4

Someone has asked a similar question, but the accepted answer doesn't meet my requirements.

Input:

<strong>bold <br /><br /> text</strong><br /><br /><br />
<a href="#">link</a><br /><br />
<pre>some code</pre>
I'm a single br, <br /> leave me alone.

Expected output:

<p><strong>bold <br /> text</strong><br /></p>
<p><a href="#">link</a><br /></p>
<pre>some code</pre>
<p>I'm a single br, <br /> leave me alone.</p>

The accepted answer I mentioned above will convert multiple br to p, and at last wrap all the input with another p. But in my case, you can't wrap pre inside a p tag. Can anyone help?

update

the expected output before this edit was a little bit confusing. the whole point is:

  1. convert multiple br to a single one (achieved with preg_replace('/(<br />)+/', '<br />', $str);)

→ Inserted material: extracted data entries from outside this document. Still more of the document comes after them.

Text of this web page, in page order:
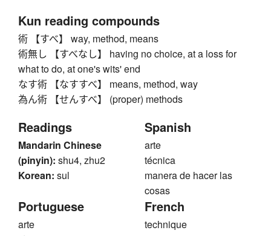
Kun reading compounds
術 【すべ】 way, method, means
術無し 【すべなし】 having no choice, at a loss for
what to do, at one's wits' end
なす術 【なすすべ】 means, method, way
為ん術 【せんすべ】 (proper) methods
Readings
Mandarin Chinese
(pinyin): shu4, zhu2
Korean: sul
Spanish
arte
técnica
manera de hacer las
cosas
Portuguese
arte
French
technique
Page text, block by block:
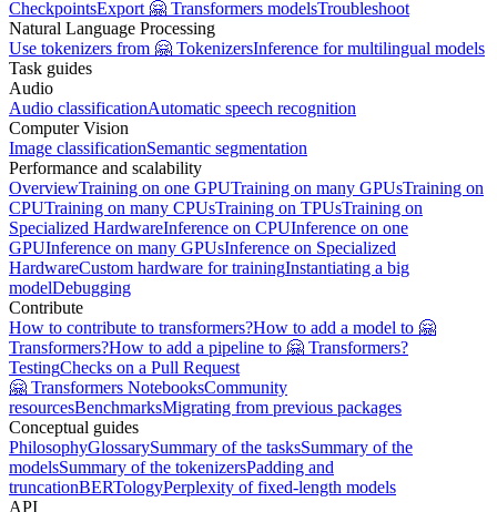
CheckpointsExport 🤗 Transformers modelsTroubleshoot
Natural Language Processing
Use tokenizers from 🤗 TokenizersInference for multilingual models
Task guides
Audio
Audio classificationAutomatic speech recognition
Computer Vision
Image classificationSemantic segmentation
Performance and scalability
OverviewTraining on one GPUTraining on many GPUsTraining on
CPUTraining on many CPUsTraining on TPUsTraining on
Specialized HardwareInference on CPUInference on one
GPUInference on many GPUsInference on Specialized
HardwareCustom hardware for trainingInstantiating a big
modelDebugging
Contribute
How to contribute to transformers?How to add a model to 🤗
Transformers?How to add a pipeline to 🤗 Transformers?
TestingChecks on a Pull Request
🤗 Transformers NotebooksCommunity
resourcesBenchmarksMigrating from previous packages
Conceptual guides
PhilosophyGlossarySummary of the tasksSummary of the
modelsSummary of the tokenizersPadding and
truncationBERTologyPerplexity of fixed-length models
API
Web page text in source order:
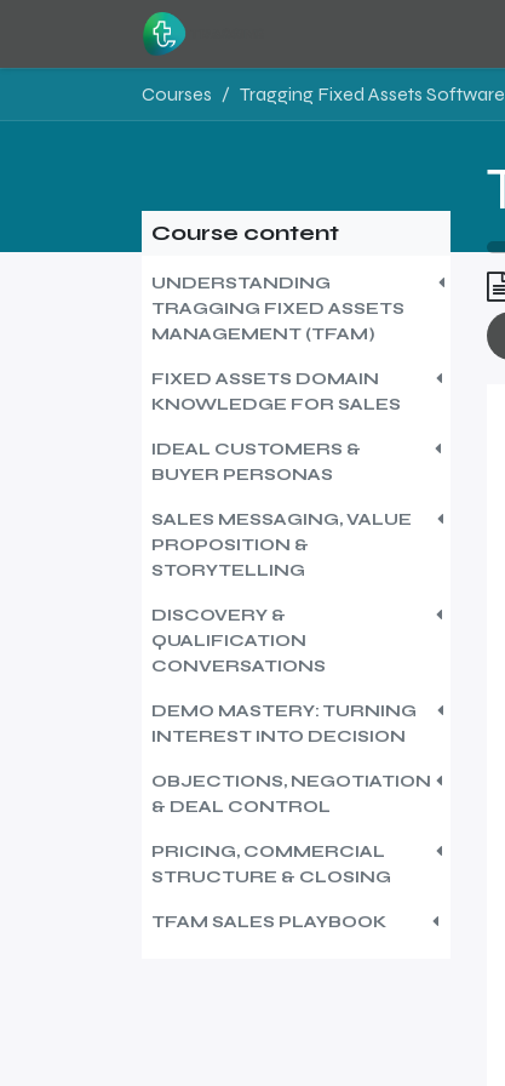
Courses
Course content
UNDERSTANDING
TRAGGING FIXED ASSETS
MANAGEMENT (TFAM)
FIXED ASSETS DOMAIN
KNOWLEDGE FOR SALES
IDEAL CUSTOMERS &
BUYER PERSONAS
SALES MESSAGING, VALUE
PROPOSITION &
STORYTELLING
DISCOVERY &
QUALIFICATION
CONVERSATIONS
DEMO MASTERY: TURNING
INTEREST INTO DECISION
OBJECTIONS, NEGOTIATION
& DEAL CONTROL
PRICING, COMMERCIAL
STRUCTURE & CLOSING
TFAM SALES PLAYBOOK
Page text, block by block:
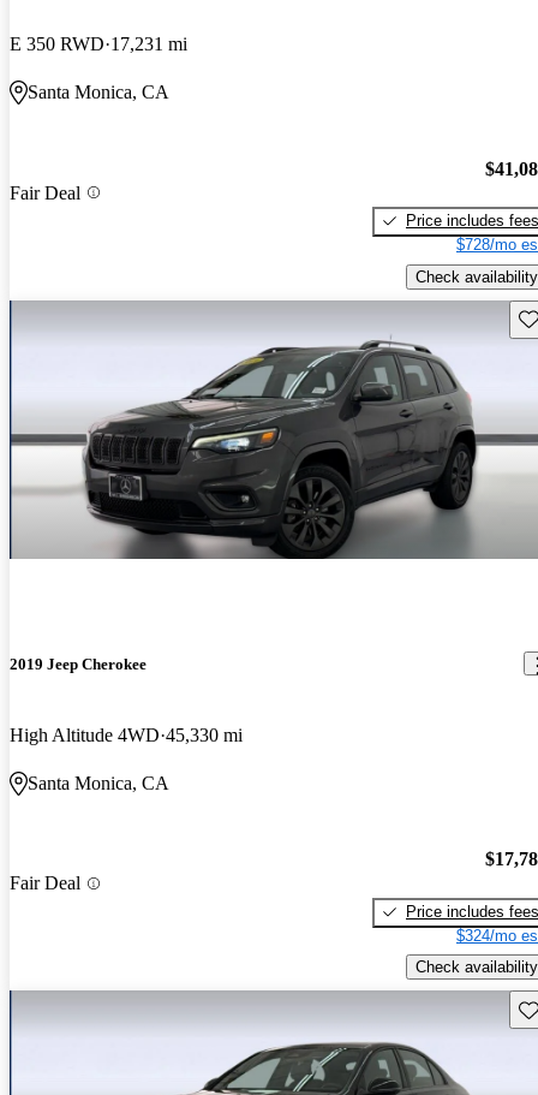
E 350 RWD 17,231 mi
Santa Monica, CA
Fair Deal
Price includes fees
$728/mo
Check availability
2019 Jeep Cherokee
High Altitude 4WD 45,330 mi
Santa Monica, CA
Fair Deal
Price includes fees
$324/mo
Check availability

  2. check for inline elements and unwrapped text (there's no parent element in this case, input is from $_POST) and wrap with <p>, leave block level elements alone.

Community
  • 1
  • 1
jon
  • 61
  • 5
  • Idle curiosity: why do you want to do this? – Mark Elliot Sep 01 '11 at 22:42
  • @jon: While I do not have the answer to your question, here's a good starting point: http://codepad.org/cIzTWlGF – Joseph Silber Sep 01 '11 at 22:47
  • when a form is submitted with a textarea, I got \n (newlines), and I can convert \n to br, but it doesn't look good, so I'm trying to convert multiple br to p. – jon Sep 01 '11 at 22:49
  • @joseph your code can be simply written as preg_replace('/(
    )+/', '
    ', $str); and that'll convert multiple br to a single one
    – jon Sep 01 '11 at 22:57
  • @jon: You're so (embarrassingly) right. I'm pretty tired... – Joseph Silber Sep 01 '11 at 23:10
  • why not switch from a text area to a full editor like ckeditor (http://ckeditor.com/) or tinymce –  Sep 01 '11 at 23:18
  • @Dagon ckeditor and tinymce are written with client side Javascript, and they cannot be trusted. the input can be easily "hacked" with tools like firebug. we need to validate the input server side anyways. – jon Sep 03 '11 at 03:31
  • nothing in your question mentions validation, it was all about formatting which is what these tools are for. –  Sep 03 '11 at 09:02
  • @Dagon I think I did mention PHP in the subject, so JS is not an option. – jon Sep 03 '11 at 14:29

2 Answers2

3

Do not use regex. Why? See: RegEx match open tags except XHTML self-contained tags

Use proper DOM manipulators. See: http://php.net/manual/en/book.dom.php

EDIT: I'm not really a fan of giving cookbook-recipes, so here's a solution for changing double <br />'s to text wrapped in <p></p>:

script.php:
<?php

function isBlockElement($nodeName) {
  $blockElementsArray = array("pre", "div"); // edit to suit your needs
  return in_array($nodeName, $blockElementsArray);
}

function hasBlockParent(&$node) {
  if (!($node instanceof DOMNode)) {
    // return whatever you wish to return on error
    // or throw an exception
  }
  if (is_null($node->parentNode))
    return false;

  if (isBlockElement($node->parentNode))
    return true;

  return hasBlockParent($node->parentNode);
}

$myDom = new DOMDocument;
$myDom->loadHTMLFile("in-file");
$myDom->normalizeDocument();


$elems =& $myDom->getElementsByTagName("*");
for ($i = 0; $i < $elems->length; $i++) {
  $element =& $elems->item($i);
  if (($element->nextSibling->nodeName == "br" && $element->nextSibling->nextSibling->nodeName == "br") && !hasBlockParent($element)) {
    $parent =& $element->parentNode;
    $parent->removeChild($element->nextSibling->nextSibling);
    $parent->removeChild($element->nextSibling);

    // check if there are further nodes on the same level
    $nSibling;
    if (!is_null($element->nextSibling))
      $nSibling = $element->nextSibling;
    else
      $nSibling = NULL;

    // delete the old node
    $saved = $parent->removeChild($element);
    $newNode = $myDom->createElement("p");
    $newNode->appendChild($saved);
    if ($nSibling == NULL)
      $parent->appendChild($newNode);
    else 
      $parent->insertBefore($newNode, $nSibling);
  }
}

$myDom->saveHTMLFile("out-file");

?>

This is not really a full solution, but it's a starting point. This is the best I could write during my lunch break, and please bear in mind that the last time I coded in PHP was about 2 years ago (been doing mostly C++ since then). I was not writing it as a full solution but rather to give you a...well, starting point :)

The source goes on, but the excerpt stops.